Un par de días después, Eva, junto con todo el equipo médico de su planta, fue convocado a una reunión extraordinaria en la que un individuo de aspecto severo, que se presentó como alto funcionario del Ministerio de Sanidad, les comunicó que "cualquier caso de enfermedad que, por su gravedad, pudiera conllevar el deceso del paciente en un plazo de 24 a 48 horas debía ser inmediatamente notificado a él mismo o a la persona que con él se encontraba", una mujer igual de siniestra que quien hablaba. Ambos, dijo, iban a permanecer, decían, las 24 horas del día en el centro hospitalario.

Tras la lógica alarma que tan extraordinario anuncio supuso para todos, Eva y los demás volvieron al trabajo y dejaron pasar los días con relativa calma. En los almuerzos y tiempos muertos, tanto el celador como otros compañeros comentaban en voz baja los nuevos casos del día... y de los traslados forzosos a las tres últimas plantas del hospital que se llevaban a cabo con todos los pacientes cuya gravedad hacía presagiar un desenlace fatal.
Pero, aun siendo todo esto extraño y sospechoso, había dos cosas que escamaban aún más a Eva: una era el silencio informativo impuesto sobre tan inquietantes sucesos. La otra era la cada vez más nutrida presencia policial y militar en cada rincón y cada pasillo del hospital.

Así transcurrieron los meses de junio y julio, pero fue en agosto cuando los rumores que ya corrían por toda Zaragoza encontraron un soporte informativo en un pequeño breve de la sección "Zaragoza" de el Heraldo de Aragón. En dicho breve, se daba publicidad a la noticia, ya sabida por todo el personal médico del centro y por los familiares de algunos pacientes, de que una extraña infección -de carácter hospitalario, decía- había obligado a clausurar militarmente las tres últimas plantas del Hospital Miguel Servet. Tanto el Hospital Clínico como el Militar se hallaban en circunstancias parecidas.
La cosa se puso fea: la presencia policial y militar en el complejo era abrumadora, los familiares y los pacientes estaban angustiados y enfadados, generándose múltiples situaciones difíciles y además, algunos compañeros estaban faltando al trabajo, entre ellos el celador que les había dado las primeros noticias sobre la epidemia al grupo del almuerzo de Eva.

Y llegó el seis de septiembre: Eva estaba pasando consulta a los pacientes cuando, de una habitación, salió un enfermero gritando enloquecido.

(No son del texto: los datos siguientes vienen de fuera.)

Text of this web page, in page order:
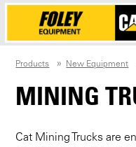
Products New Equipment
MINING
Cat Mining Trucks are
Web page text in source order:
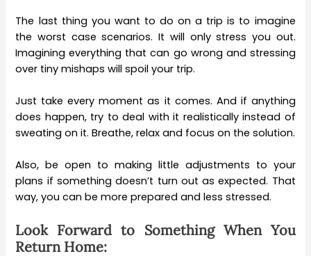
The last thing you want to do on a trip is to imagine
the worst case scenarios. It will only stress you out.
Imagining everything that can go wrong and stressing
over tiny mishaps will spoil your trip.
Just take every moment as it comes. And if anything
does happen, try to deal with it realistically instead of
sweating on it. Breathe, relax and focus on the solution.
Also, be open to making little adjustments to your
plans if something doesn’t turn out as expected. That
way, you can be more prepared and less stressed.
Look Forward to Something When You
Return Home:
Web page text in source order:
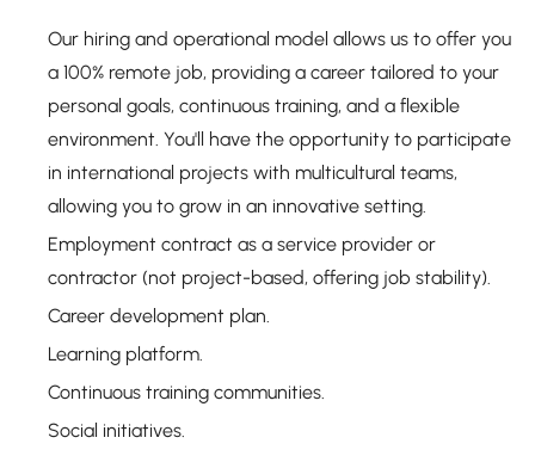
Our hiring and operational model allows us to offer you
a 100% remote job, providing a career tailored to your
personal goals, continuous training, and a flexible
environment. You'll have the opportunity to participate
in international projects with multicultural teams,
allowing you to grow in an innovative setting.
Employment contract as a service provider or
contractor (not project-based, offering job stability).
Career development plan.
Learning platform.
Continuous training communities.
Social initiatives.
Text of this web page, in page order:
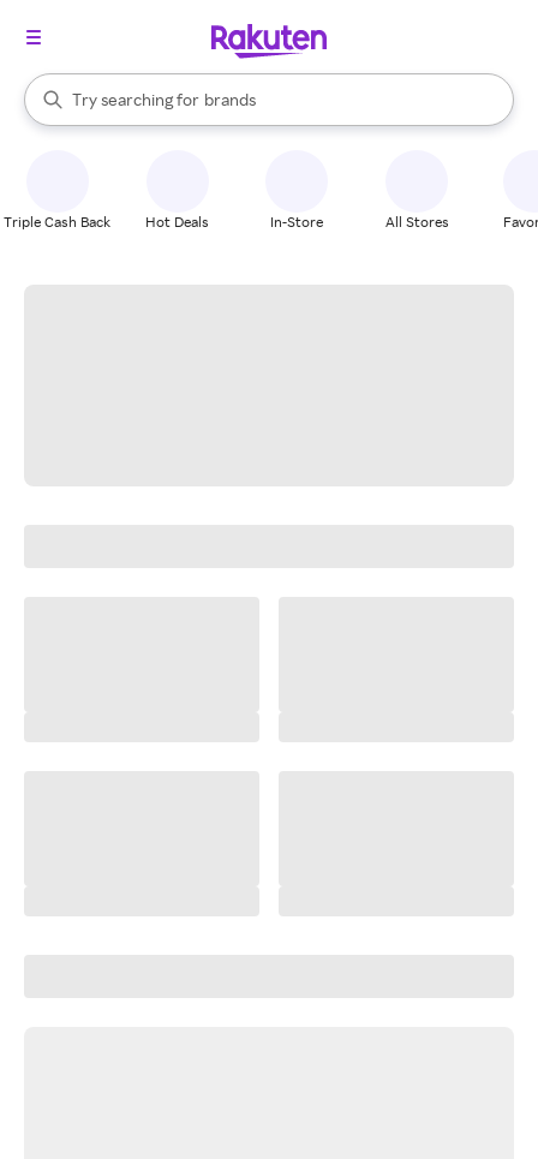
Search Rakuten
Try searching for
stores
brands
groceries
When autocomplete results are available, use the up and down
Triple Cash Back Hot Deals In-Store All Stores
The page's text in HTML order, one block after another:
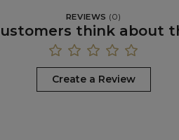
REVIEWS (0)
think about
Create a Review
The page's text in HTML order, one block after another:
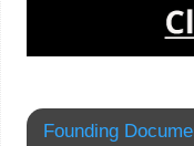
Founding

Cayó sobre Eva y la auxiliar que la acompañaba tirando por el suelo en el encontronazo todo el material sanitario que ésta última portaba y produciendo un gran estrépito. Ello llamó la atención del policía más cercano, un tipo grande, rubio y con expresión de nerviosismo constante.
Mientras el agente detenía al enfermero por la fuerza, Eva pudo oír los gritos que provenían de la habitación de la que el sanitario había salido huyendo. Apenas pudo ver nada más que una enorme mancha roja en la pared, cuando otro sonido llamó la atención de la joven. Provenía de la escalera y sonaba a cristales rotos, a gritos y a ¿disparos? salió corriendo hacia la escalera, se asomó mirando hacia arriba y cuando vio lo que vio, apenas pudo contener el grito que ya se había formado en su interior y que luchaba por salir.
Torpe, pero inexorablemente, un grupo de diez o doce personas, entre pacientes, médicos (Dios, conocía a uno de ellos) y policías descendía las escaleras en dirección al lugar donde ella se encontraba. El aspecto del grupo era aterrador. No por las múltiples heridas y desgarros que algunos de ellos presentaban. No por la torpeza de sus movimientos y su falta de coordinación... No, el grupo resultaba aterrador porque, cuando mirabas a los ojos de cualquiera de los que lo formaban, veías claramente que esa gente estaba muerta. Estaba muerta y caminaba hacia ella.

Sin pensárselo dos veces, la doctora corrió escaleras abajo, decidida a escapar del hospital sin volver la vista atrás. Cada vez que pasaba por la entrada de cada de una de las plantas inferiores, podía ver, por el rabillo del ojo, pequeños grupos de policías o militares que impedían la salida hacia la escalera de las personas, enfermos, familiares o facultativos, que trataban de ganar la escalera que ella ya terminaba de descender. A su paso por la primera planta apenas pudo escuchar las voces de unos hombres que discutían a gritos:
-¡No vamos a disparar contra ciudadanos desarmados!!!
-Usted hará lo que yo...

No pudo escuchar más, ya se encontraba en el pasillo de acceso a la salida y corría mientras escuchaba un creciente murmullo proveniente del vestíbulo del hospital.
Decenas de personas intentaban atravesar las puertas del recinto, pero un nutrido grupo de agentes antidisturbios se lo impedían desde el exterior. Eva quiso unirse al grupo e intentar salir siquiera por la fuerza, pero la visión de dos personas entre los que intentaban escapar la hizo desistir.
Pues, entre la pequeña multitud reconoció unas miradas y unos ademanes idénticos a los del grupo que había visto descendiendo la escalera.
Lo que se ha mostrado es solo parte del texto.